Just got hold of Norton Ghost (14 I think).
I have three PC's that I want to take an image of each and store each image on a single USB HD.
What is the best way to do this.
I want to be able to restore an individual image when ever I need to (obviously lol).
The way I understand it, I need to partition the USB HD at least three ways and store an image in each partition?
Is that right?
Any guidance would be appreciated.
I have three PC's that I want to take an image of each and store each image on a single USB HD.
What is the best way to do this.
I want to be able to restore an individual image when ever I need to (obviously lol).

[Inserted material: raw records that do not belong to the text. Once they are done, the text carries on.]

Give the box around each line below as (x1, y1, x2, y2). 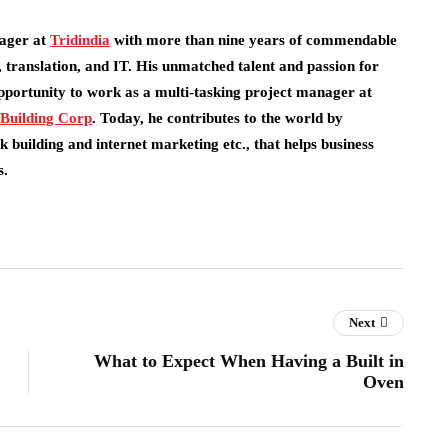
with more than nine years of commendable (114, 32, 397, 48)
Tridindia (50, 32, 110, 48)
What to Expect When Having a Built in (94, 351, 404, 371)
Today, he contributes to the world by (96, 110, 343, 126)
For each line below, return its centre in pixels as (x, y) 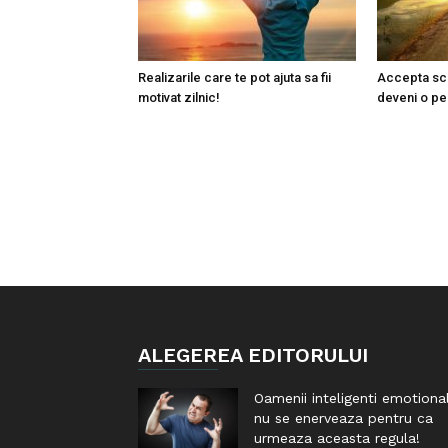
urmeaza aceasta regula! (337, 438)
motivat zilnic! (179, 97)
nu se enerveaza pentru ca (343, 418)
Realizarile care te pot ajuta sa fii (234, 77)
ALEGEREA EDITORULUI (253, 355)
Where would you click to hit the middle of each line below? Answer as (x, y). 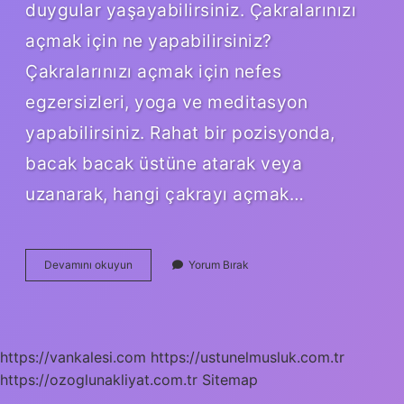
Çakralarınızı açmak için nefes (153, 71)
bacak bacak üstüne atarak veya (164, 163)
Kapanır (151, 312)
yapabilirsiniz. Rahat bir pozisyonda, (180, 132)
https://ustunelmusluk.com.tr (248, 357)
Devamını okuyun (88, 264)
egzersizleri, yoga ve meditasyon (166, 101)
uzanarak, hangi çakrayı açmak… (165, 193)
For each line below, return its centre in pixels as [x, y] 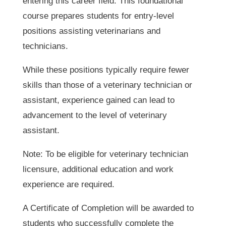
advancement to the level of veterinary [95, 116]
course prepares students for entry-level [98, 16]
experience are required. [68, 185]
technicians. [45, 46]
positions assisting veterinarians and [91, 31]
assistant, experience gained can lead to [98, 100]
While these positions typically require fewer [106, 70]
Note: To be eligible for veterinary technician [105, 154]
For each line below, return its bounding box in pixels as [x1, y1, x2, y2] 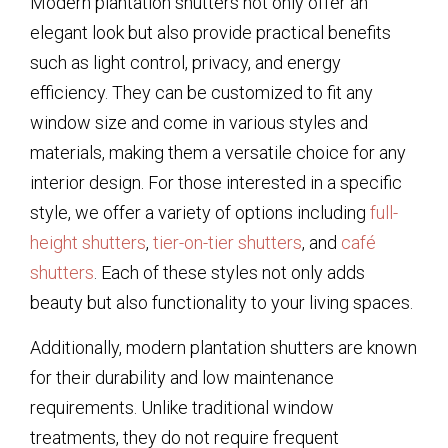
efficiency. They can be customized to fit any [30, 82, 373, 104]
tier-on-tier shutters [153, 232, 302, 254]
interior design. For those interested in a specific [30, 172, 402, 194]
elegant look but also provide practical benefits [30, 22, 391, 44]
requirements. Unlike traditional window [30, 396, 334, 418]
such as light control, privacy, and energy [30, 52, 341, 74]
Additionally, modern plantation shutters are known [30, 336, 417, 358]
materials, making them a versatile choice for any [30, 142, 406, 164]
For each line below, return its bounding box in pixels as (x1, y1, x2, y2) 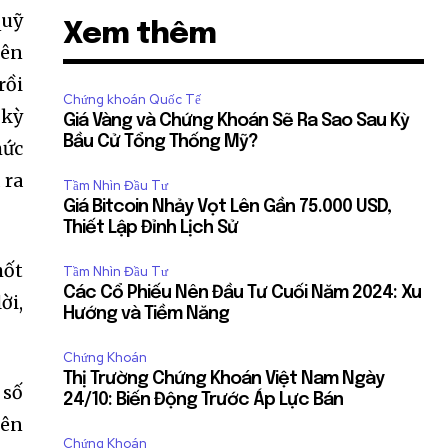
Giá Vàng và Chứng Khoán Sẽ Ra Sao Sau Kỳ (63, 111, 410, 130)
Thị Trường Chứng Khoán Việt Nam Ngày (63, 369, 385, 388)
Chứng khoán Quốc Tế (63, 90, 202, 108)
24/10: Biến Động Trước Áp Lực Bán (63, 390, 344, 409)
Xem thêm (63, 18, 217, 50)
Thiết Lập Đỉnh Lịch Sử (63, 218, 239, 237)
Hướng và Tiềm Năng (63, 304, 230, 323)
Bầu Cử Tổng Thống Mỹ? (63, 132, 259, 151)
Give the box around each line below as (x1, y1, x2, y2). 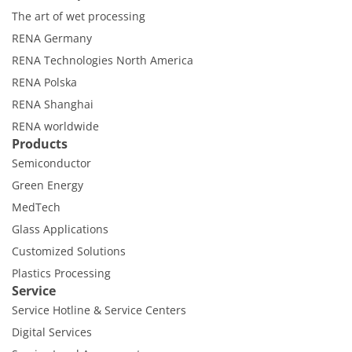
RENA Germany (12, 31, 92, 46)
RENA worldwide (12, 119, 99, 134)
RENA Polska (12, 75, 77, 90)
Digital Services (12, 324, 92, 340)
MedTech (12, 200, 60, 215)
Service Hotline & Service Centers (12, 302, 186, 318)
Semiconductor (12, 156, 91, 171)
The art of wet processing (12, 9, 145, 24)
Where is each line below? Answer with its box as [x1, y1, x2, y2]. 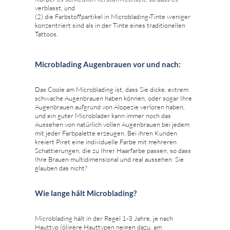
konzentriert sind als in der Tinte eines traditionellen [35, 21, 185, 30]
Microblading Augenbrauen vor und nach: [35, 60, 181, 69]
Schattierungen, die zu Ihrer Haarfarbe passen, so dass [35, 146, 191, 155]
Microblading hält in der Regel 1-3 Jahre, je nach [35, 214, 173, 223]
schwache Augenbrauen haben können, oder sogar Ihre [35, 94, 192, 103]
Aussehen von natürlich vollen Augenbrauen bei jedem [35, 120, 189, 129]
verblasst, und [35, 4, 75, 12]
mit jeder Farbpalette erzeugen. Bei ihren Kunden [35, 129, 177, 138]
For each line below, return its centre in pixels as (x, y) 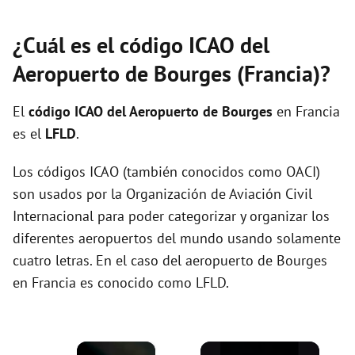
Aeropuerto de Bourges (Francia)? (172, 73)
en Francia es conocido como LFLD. (121, 282)
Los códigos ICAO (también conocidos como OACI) (166, 172)
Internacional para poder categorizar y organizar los (171, 216)
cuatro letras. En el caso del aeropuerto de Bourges (170, 260)
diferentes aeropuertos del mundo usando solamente (177, 238)
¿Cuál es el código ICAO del (141, 45)
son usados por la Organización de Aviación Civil (162, 194)
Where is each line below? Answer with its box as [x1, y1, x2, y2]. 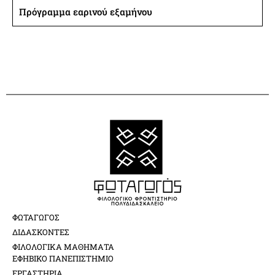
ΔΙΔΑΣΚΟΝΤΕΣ [12, 227, 69, 238]
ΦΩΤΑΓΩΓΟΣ [12, 212, 60, 223]
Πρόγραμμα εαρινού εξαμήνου [19, 6, 152, 18]
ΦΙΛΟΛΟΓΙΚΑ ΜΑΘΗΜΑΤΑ [12, 241, 114, 253]
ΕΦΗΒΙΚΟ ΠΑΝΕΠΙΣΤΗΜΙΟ [12, 253, 114, 265]
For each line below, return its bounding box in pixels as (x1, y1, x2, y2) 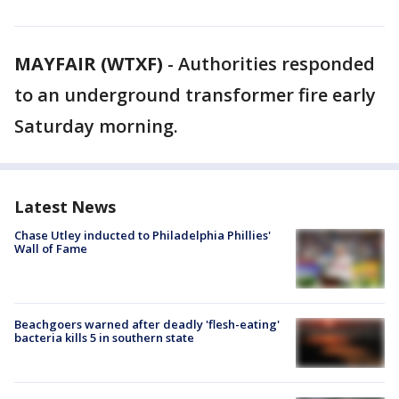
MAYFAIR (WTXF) (14, 52, 163, 76)
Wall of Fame (14, 240, 87, 256)
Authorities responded (178, 52, 375, 76)
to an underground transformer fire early (14, 83, 376, 107)
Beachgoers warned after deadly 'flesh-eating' (14, 315, 280, 332)
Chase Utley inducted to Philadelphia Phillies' (14, 227, 271, 243)
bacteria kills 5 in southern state (14, 329, 194, 346)
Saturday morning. (14, 114, 178, 138)
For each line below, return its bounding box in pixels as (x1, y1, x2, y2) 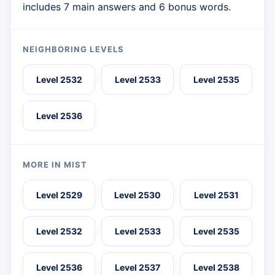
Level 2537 (115, 262, 160, 273)
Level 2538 (193, 262, 239, 273)
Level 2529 (36, 190, 82, 201)
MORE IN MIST (23, 160, 88, 170)
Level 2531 (193, 190, 239, 201)
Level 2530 (114, 190, 161, 201)
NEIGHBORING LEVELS (23, 44, 124, 55)
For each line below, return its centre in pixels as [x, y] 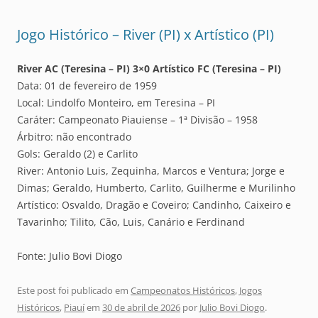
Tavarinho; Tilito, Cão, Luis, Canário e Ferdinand [131, 222]
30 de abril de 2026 [141, 308]
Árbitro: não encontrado [74, 137]
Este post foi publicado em [74, 291]
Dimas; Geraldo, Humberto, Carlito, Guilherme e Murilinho [156, 188]
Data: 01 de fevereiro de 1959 [87, 86]
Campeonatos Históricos [183, 291]
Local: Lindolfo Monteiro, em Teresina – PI [116, 103]
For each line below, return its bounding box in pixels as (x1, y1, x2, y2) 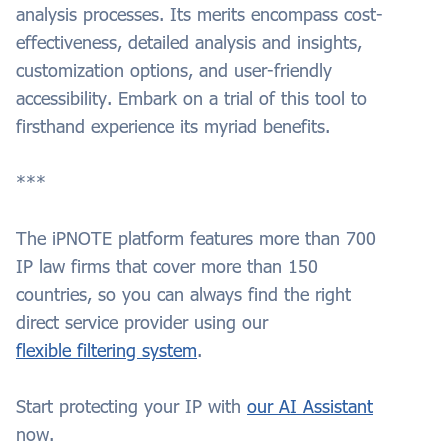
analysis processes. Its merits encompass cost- (16, 3, 383, 26)
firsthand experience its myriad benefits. (16, 115, 330, 138)
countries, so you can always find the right (16, 283, 351, 306)
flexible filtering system (16, 339, 197, 362)
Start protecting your (16, 395, 179, 418)
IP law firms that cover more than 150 (16, 255, 318, 278)
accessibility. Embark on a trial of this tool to (16, 87, 367, 110)
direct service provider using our (16, 311, 268, 334)
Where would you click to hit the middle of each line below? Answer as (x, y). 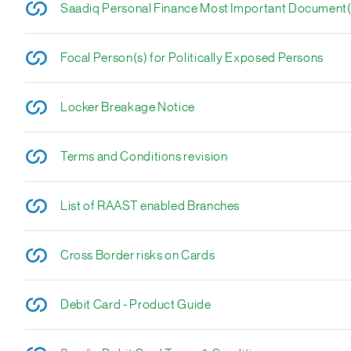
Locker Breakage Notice (128, 107)
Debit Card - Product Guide (136, 305)
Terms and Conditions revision (144, 157)
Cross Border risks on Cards (138, 255)
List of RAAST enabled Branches (150, 206)
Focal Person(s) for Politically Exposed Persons (192, 58)
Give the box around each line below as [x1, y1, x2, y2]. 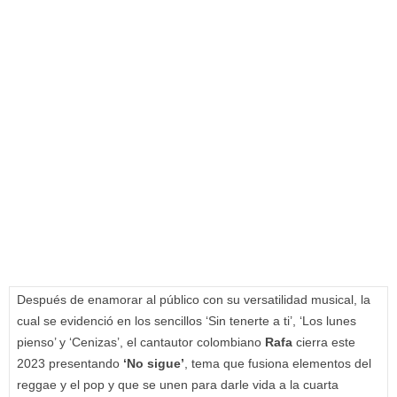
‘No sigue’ [123, 356, 184, 371]
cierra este [292, 335, 355, 350]
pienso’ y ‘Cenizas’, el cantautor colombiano [17, 335, 265, 350]
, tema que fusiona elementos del [184, 356, 371, 371]
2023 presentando [17, 356, 123, 371]
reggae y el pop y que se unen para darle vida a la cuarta [17, 378, 339, 393]
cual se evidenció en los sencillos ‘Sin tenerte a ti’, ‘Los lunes [17, 314, 356, 329]
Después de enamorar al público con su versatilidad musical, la [17, 292, 370, 307]
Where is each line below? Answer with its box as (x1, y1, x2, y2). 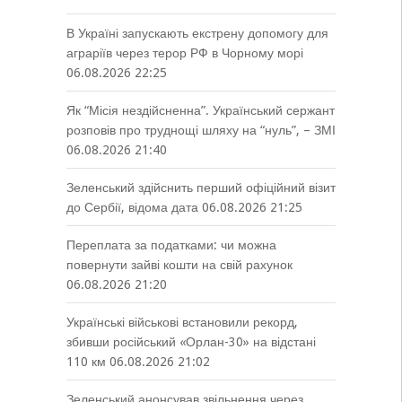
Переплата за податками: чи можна (66, 237, 276, 252)
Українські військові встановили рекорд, (66, 314, 298, 329)
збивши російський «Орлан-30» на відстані (66, 334, 316, 349)
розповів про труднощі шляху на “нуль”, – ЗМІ (66, 122, 336, 137)
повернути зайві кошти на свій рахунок (66, 257, 293, 272)
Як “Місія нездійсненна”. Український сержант (66, 102, 335, 118)
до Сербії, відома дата (66, 199, 198, 214)
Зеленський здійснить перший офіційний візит (66, 179, 336, 195)

The way I understand it, I need to partition the USB HD at least three ways and store an image in each partition?
Is that right?
Any guidance would be appreciated.
Not quite. The image Ghost creates for each drive is just a set of files, so you can save them wherever you want. In Ghost you have options to ghost a whole drive or individual partitions. So you could save the files created to folders for each of your drives on the USB backup HD. You could just dump all the files for all 3 drives in once place to if you wanted. No need to create seperate partitions on the backup HD.
When restoring I find it best to create a bootable Ghost CD to work from, then when Ghost is loaded from that you simply point it at the 1st file for your image on the backup USB HD. Oh and make sure your version of Ghost can actually find your USB HD ok. Should be fine though.
When restoring I find it best to create a bootable Ghost CD to work from, then when Ghost is loaded from that you simply point it at the 1st file for your image on the backup USB HD. Oh and make sure your version of Ghost can actually find your USB HD ok. Should be fine though.
Last edited by bioforger; May 6, 2009 at 08:37 PM.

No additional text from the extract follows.